Your answer must be the records below repeated word for word, with no pictures in it.

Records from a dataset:
***
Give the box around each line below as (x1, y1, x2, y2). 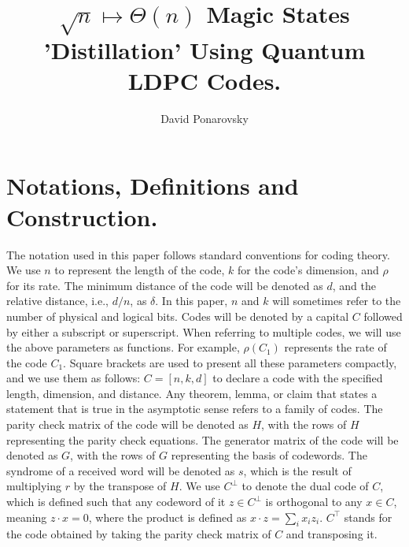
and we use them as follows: (6, 370, 141, 386)
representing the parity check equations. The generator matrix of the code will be (6, 431, 399, 448)
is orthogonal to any (265, 493, 363, 510)
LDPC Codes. (127, 64, 282, 96)
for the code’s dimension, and (237, 262, 379, 278)
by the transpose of (73, 478, 167, 494)
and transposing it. (286, 526, 378, 542)
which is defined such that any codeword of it (6, 493, 226, 510)
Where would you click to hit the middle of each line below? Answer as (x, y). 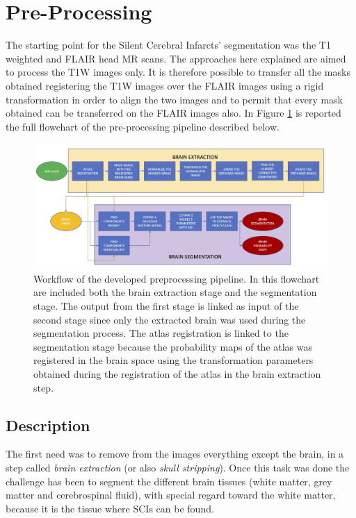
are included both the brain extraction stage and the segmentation (175, 292)
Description (48, 425)
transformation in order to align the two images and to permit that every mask (175, 99)
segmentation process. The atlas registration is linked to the (161, 333)
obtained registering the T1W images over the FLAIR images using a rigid (165, 85)
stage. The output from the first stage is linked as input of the (166, 306)
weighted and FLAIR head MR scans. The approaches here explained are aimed (176, 58)
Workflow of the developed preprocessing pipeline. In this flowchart (177, 278)
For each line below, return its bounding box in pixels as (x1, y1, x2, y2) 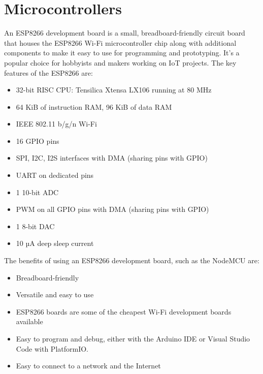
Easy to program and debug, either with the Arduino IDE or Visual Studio (16, 333, 250, 344)
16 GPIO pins (16, 135, 59, 146)
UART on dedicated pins (16, 170, 94, 180)
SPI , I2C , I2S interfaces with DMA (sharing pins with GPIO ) (16, 152, 208, 163)
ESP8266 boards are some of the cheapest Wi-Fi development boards (16, 306, 232, 317)
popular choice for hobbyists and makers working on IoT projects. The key (4, 57, 237, 68)
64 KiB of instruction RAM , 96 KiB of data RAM (16, 101, 172, 112)
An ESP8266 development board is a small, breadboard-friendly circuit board (4, 27, 245, 38)
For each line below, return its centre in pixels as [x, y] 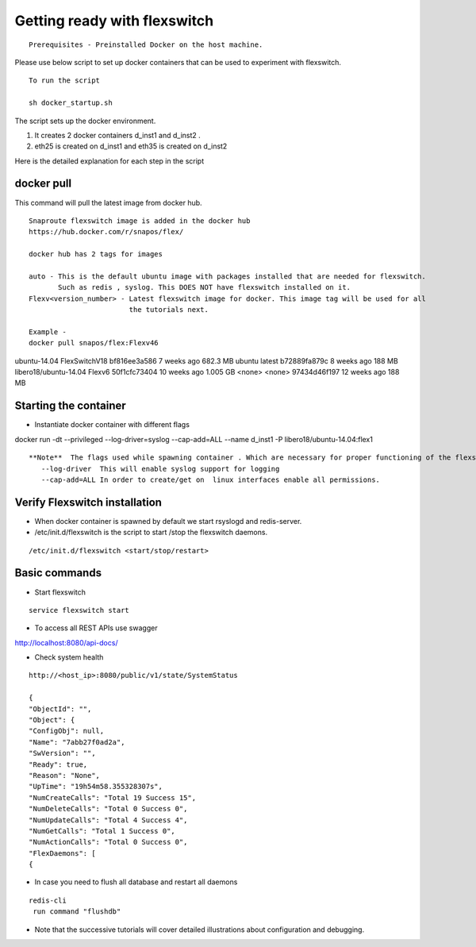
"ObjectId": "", [60, 709]
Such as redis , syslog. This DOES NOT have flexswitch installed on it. [205, 287]
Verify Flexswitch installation [88, 502]
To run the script [65, 81]
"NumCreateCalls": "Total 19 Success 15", [113, 797]
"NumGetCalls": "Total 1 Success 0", [102, 831]
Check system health [69, 657]
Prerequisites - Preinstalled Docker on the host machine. [146, 44]
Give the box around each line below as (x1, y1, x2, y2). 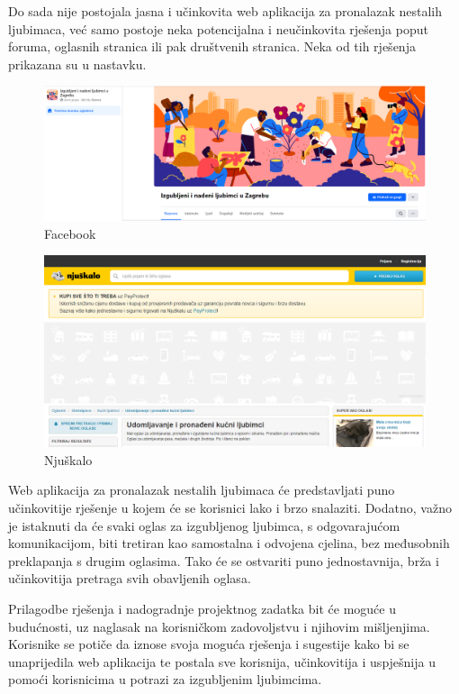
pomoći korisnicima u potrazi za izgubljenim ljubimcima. (8, 670, 322, 689)
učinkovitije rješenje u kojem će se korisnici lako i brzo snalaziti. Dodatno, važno (8, 498, 452, 517)
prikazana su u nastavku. (8, 54, 147, 73)
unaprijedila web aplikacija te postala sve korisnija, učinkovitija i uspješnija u (8, 652, 436, 671)
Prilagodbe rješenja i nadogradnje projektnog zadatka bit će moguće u (8, 599, 396, 618)
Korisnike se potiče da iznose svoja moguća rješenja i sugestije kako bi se (8, 635, 409, 653)
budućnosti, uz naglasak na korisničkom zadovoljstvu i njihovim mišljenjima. (8, 616, 430, 635)
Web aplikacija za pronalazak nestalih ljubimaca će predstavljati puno (8, 480, 395, 499)
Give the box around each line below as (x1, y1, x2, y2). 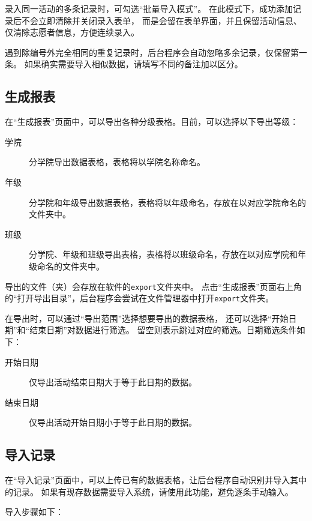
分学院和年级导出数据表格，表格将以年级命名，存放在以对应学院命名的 (29, 196, 306, 208)
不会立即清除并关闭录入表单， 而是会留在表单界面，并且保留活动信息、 (21, 14, 302, 26)
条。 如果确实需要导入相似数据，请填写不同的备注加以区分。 (5, 58, 243, 70)
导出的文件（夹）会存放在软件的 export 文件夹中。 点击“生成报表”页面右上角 (5, 280, 302, 292)
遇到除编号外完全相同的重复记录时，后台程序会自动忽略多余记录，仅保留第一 (5, 46, 307, 58)
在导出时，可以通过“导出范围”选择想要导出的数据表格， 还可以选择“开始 (5, 312, 289, 324)
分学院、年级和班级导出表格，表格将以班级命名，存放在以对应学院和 (29, 248, 298, 260)
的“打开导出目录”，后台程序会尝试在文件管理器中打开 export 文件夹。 (5, 292, 274, 304)
***
[Answer space]:
Give the box around each line below as (x1, y1, x2, y2). 
and we use them as follows: (6, 370, 141, 386)
representing the parity check equations. The generator matrix of the code will be (6, 431, 399, 448)
is orthogonal to any (265, 493, 363, 510)
LDPC Codes. (127, 64, 282, 96)
for the code’s dimension, and (237, 262, 379, 278)
by the transpose of (73, 478, 167, 494)
and transposing it. (286, 526, 378, 542)
which is defined such that any codeword of it (6, 493, 226, 510)
Where would you click to hit the middle of each line below? Answer as (x, y). 
are included both the brain extraction stage and the segmentation (175, 292)
Description (48, 425)
transformation in order to align the two images and to permit that every mask (175, 99)
segmentation process. The atlas registration is linked to the (161, 333)
obtained registering the T1W images over the FLAIR images using a rigid (165, 85)
stage. The output from the first stage is linked as input of the (166, 306)
weighted and FLAIR head MR scans. The approaches here explained are aimed (176, 58)
Workflow of the developed preprocessing pipeline. In this flowchart (177, 278)
For each line below, return its bounding box in pixels as (x1, y1, x2, y2) 
Easy to program and debug, either with the Arduino IDE or Visual Studio (16, 333, 250, 344)
16 GPIO pins (16, 135, 59, 146)
UART on dedicated pins (16, 170, 94, 180)
SPI , I2C , I2S interfaces with DMA (sharing pins with GPIO ) (16, 152, 208, 163)
ESP8266 boards are some of the cheapest Wi-Fi development boards (16, 306, 232, 317)
popular choice for hobbyists and makers working on IoT projects. The key (4, 57, 237, 68)
64 KiB of instruction RAM , 96 KiB of data RAM (16, 101, 172, 112)
An ESP8266 development board is a small, breadboard-friendly circuit board (4, 27, 245, 38)
For each line below, return its centre in pixels as [x, y] 
"ObjectId": "", [60, 709]
Such as redis , syslog. This DOES NOT have flexswitch installed on it. [205, 287]
Verify Flexswitch installation [88, 502]
To run the script [65, 81]
"NumCreateCalls": "Total 19 Success 15", [113, 797]
"NumGetCalls": "Total 1 Success 0", [102, 831]
Check system health [69, 657]
Prerequisites - Preinstalled Docker on the host machine. [146, 44]
Give the box around each line below as (x1, y1, x2, y2). 
pomoći korisnicima u potrazi za izgubljenim ljubimcima. (8, 670, 322, 689)
učinkovitije rješenje u kojem će se korisnici lako i brzo snalaziti. Dodatno, važno (8, 498, 452, 517)
prikazana su u nastavku. (8, 54, 147, 73)
unaprijedila web aplikacija te postala sve korisnija, učinkovitija i uspješnija u (8, 652, 436, 671)
Prilagodbe rješenja i nadogradnje projektnog zadatka bit će moguće u (8, 599, 396, 618)
Korisnike se potiče da iznose svoja moguća rješenja i sugestije kako bi se (8, 635, 409, 653)
budućnosti, uz naglasak na korisničkom zadovoljstvu i njihovim mišljenjima. (8, 616, 430, 635)
Web aplikacija za pronalazak nestalih ljubimaca će predstavljati puno (8, 480, 395, 499)
Give the box around each line below as (x1, y1, x2, y2). 
分学院和年级导出数据表格，表格将以年级命名，存放在以对应学院命名的 (29, 196, 306, 208)
不会立即清除并关闭录入表单， 而是会留在表单界面，并且保留活动信息、 (21, 14, 302, 26)
条。 如果确实需要导入相似数据，请填写不同的备注加以区分。 (5, 58, 243, 70)
导出的文件（夹）会存放在软件的 export 文件夹中。 点击“生成报表”页面右上角 (5, 280, 302, 292)
遇到除编号外完全相同的重复记录时，后台程序会自动忽略多余记录，仅保留第一 (5, 46, 307, 58)
在导出时，可以通过“导出范围”选择想要导出的数据表格， 还可以选择“开始 (5, 312, 289, 324)
分学院、年级和班级导出表格，表格将以班级命名，存放在以对应学院和 (29, 248, 298, 260)
的“打开导出目录”，后台程序会尝试在文件管理器中打开 export 文件夹。 (5, 292, 274, 304)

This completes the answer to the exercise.